> _Activity_: Without adding anything, give again the lines from the one holding "fixed that old" through the final line of the records, exactly, with both ends included and pictures dropped.

- Opening Delimiter -

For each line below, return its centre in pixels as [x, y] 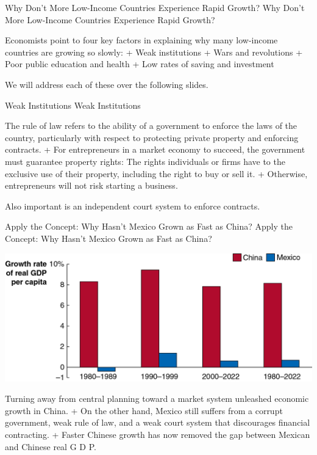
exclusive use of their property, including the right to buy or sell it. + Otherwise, [156, 173]
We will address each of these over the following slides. [107, 84]
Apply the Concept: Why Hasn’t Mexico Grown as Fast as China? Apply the [149, 226]
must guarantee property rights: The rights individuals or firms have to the [145, 161]
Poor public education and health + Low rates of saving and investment [140, 64]
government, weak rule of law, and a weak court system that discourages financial [158, 422]
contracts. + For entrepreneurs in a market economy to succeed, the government [155, 149]
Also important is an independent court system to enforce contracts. [133, 206]
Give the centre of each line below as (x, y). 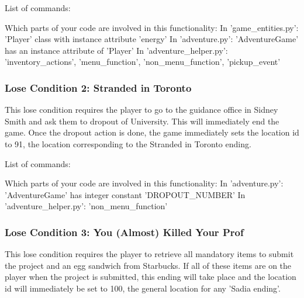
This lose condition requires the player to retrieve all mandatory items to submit (149, 254)
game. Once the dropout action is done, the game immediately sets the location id (152, 132)
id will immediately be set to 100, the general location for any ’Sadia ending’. (143, 288)
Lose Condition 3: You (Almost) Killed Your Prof (124, 232)
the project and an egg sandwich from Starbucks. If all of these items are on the (148, 265)
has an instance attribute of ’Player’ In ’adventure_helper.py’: (116, 50)
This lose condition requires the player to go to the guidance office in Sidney (141, 110)
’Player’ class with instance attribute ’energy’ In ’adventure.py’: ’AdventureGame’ (152, 39)
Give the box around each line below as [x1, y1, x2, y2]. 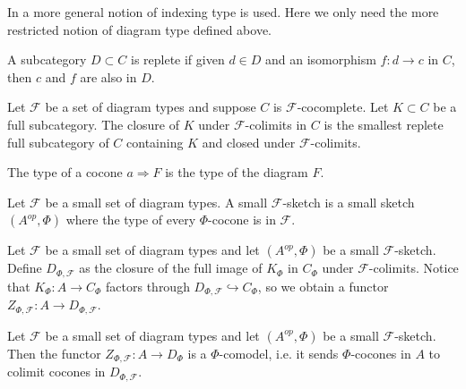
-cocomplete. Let [297, 97, 389, 116]
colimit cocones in [7, 362, 106, 381]
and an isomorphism [265, 50, 376, 69]
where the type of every [65, 210, 196, 229]
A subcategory [7, 50, 87, 69]
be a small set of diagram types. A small [45, 192, 268, 211]
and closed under [202, 132, 296, 151]
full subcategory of [7, 132, 109, 151]
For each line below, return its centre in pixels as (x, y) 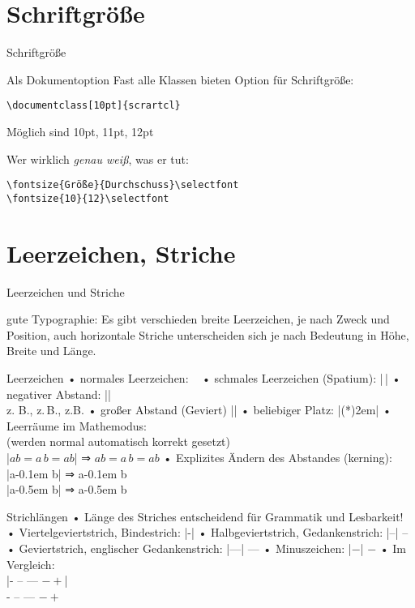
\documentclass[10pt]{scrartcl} (94, 106)
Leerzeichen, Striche (121, 253)
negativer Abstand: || (59, 394)
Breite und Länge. (51, 351)
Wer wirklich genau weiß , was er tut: (98, 158)
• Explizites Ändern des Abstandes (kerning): (278, 457)
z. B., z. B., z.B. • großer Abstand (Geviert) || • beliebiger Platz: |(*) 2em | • (199, 410)
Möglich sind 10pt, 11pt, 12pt (80, 131)
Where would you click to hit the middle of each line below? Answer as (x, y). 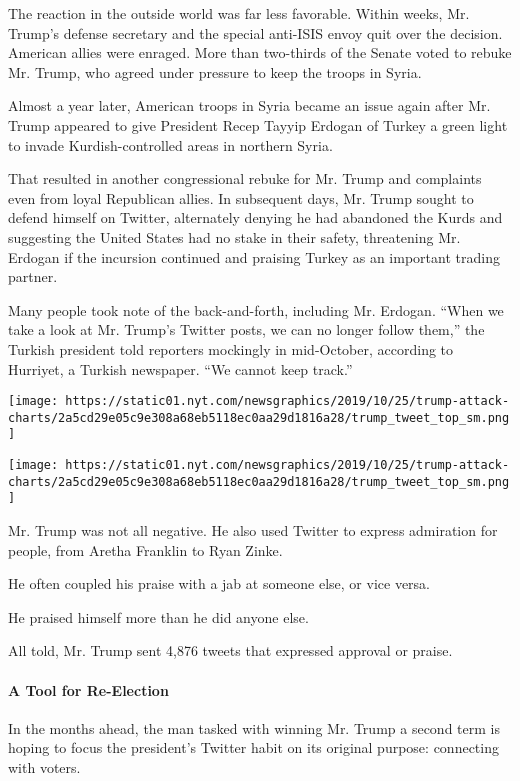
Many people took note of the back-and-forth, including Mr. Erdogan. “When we (256, 309)
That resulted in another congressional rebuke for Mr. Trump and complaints (245, 178)
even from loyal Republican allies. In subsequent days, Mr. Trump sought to (241, 197)
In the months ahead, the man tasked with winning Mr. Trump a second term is (254, 727)
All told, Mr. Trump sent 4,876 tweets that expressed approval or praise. (230, 650)
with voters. (44, 766)
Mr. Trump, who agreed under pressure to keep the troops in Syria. (215, 71)
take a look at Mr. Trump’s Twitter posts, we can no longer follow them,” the (246, 329)
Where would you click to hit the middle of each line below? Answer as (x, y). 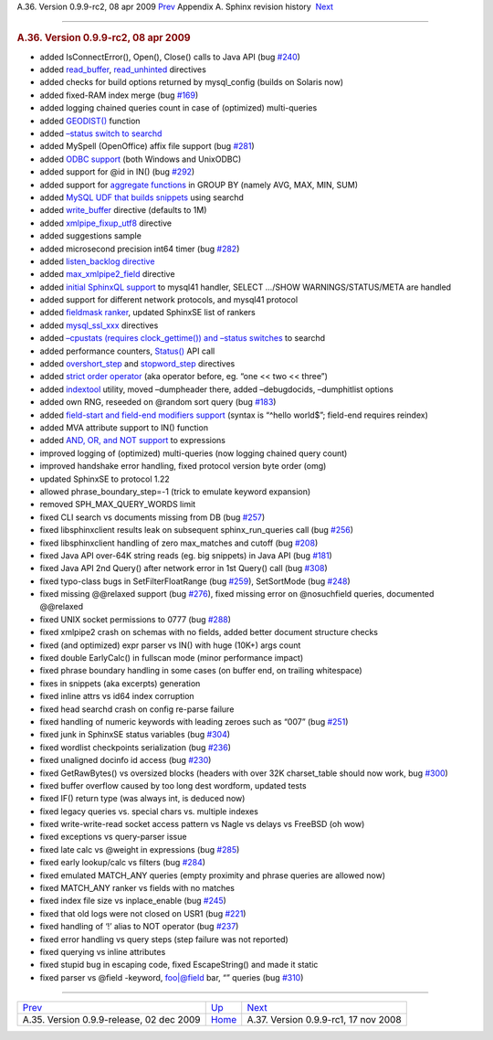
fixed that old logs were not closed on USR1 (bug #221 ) (143, 913)
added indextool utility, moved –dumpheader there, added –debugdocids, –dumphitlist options (217, 389)
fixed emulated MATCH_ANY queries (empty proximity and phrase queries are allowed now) (213, 875)
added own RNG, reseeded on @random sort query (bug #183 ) (158, 402)
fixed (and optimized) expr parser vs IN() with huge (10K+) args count (170, 645)
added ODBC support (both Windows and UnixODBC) (141, 159)
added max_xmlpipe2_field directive (107, 274)
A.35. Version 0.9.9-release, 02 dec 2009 (111, 1020)
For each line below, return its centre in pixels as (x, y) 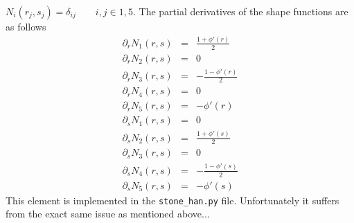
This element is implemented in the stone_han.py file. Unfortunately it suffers (172, 200)
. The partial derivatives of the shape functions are (240, 11)
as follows (26, 26)
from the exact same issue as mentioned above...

- Closing Delimiter -

> _Solution for this exercise_:
fixed that old logs were not closed on USR1 (bug #221 ) (143, 913)
added indextool utility, moved –dumpheader there, added –debugdocids, –dumphitlist options (217, 389)
fixed emulated MATCH_ANY queries (empty proximity and phrase queries are allowed now) (213, 875)
added own RNG, reseeded on @random sort query (bug #183 ) (158, 402)
fixed (and optimized) expr parser vs IN() with huge (10K+) args count (170, 645)
added ODBC support (both Windows and UnixODBC) (141, 159)
added max_xmlpipe2_field directive (107, 274)
A.35. Version 0.9.9-release, 02 dec 2009 (111, 1020)
For each line below, return its centre in pixels as (x, y) 
This element is implemented in the stone_han.py file. Unfortunately it suffers (172, 200)
. The partial derivatives of the shape functions are (240, 11)
as follows (26, 26)
from the exact same issue as mentioned above...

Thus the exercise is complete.